Extracted data entries
"""

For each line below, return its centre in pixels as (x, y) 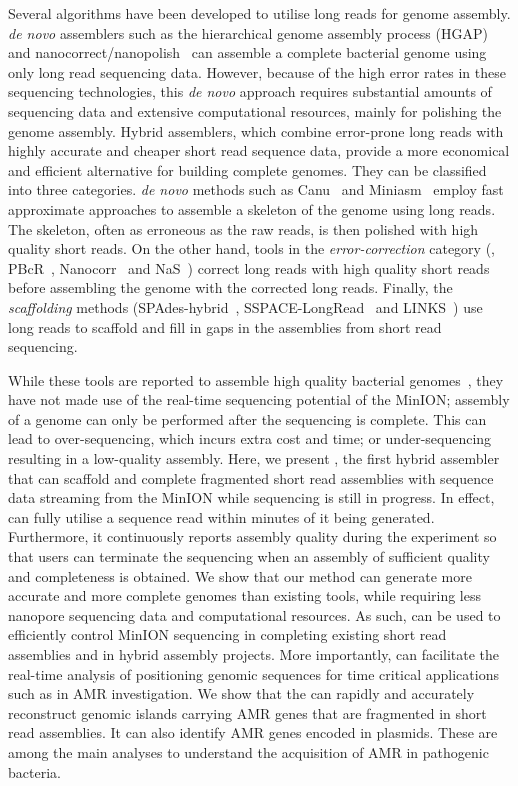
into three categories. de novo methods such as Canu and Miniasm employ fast (256, 189)
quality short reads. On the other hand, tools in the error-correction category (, (251, 248)
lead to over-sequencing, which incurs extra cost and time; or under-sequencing (250, 438)
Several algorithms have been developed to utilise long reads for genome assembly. (259, 13)
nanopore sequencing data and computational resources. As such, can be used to (254, 614)
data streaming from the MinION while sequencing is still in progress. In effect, (251, 497)
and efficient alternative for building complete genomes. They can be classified (247, 169)
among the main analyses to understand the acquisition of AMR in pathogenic (248, 751)

"""

Could you count the lines in the entries that hold the word "reads"? Only the number is wanted.

2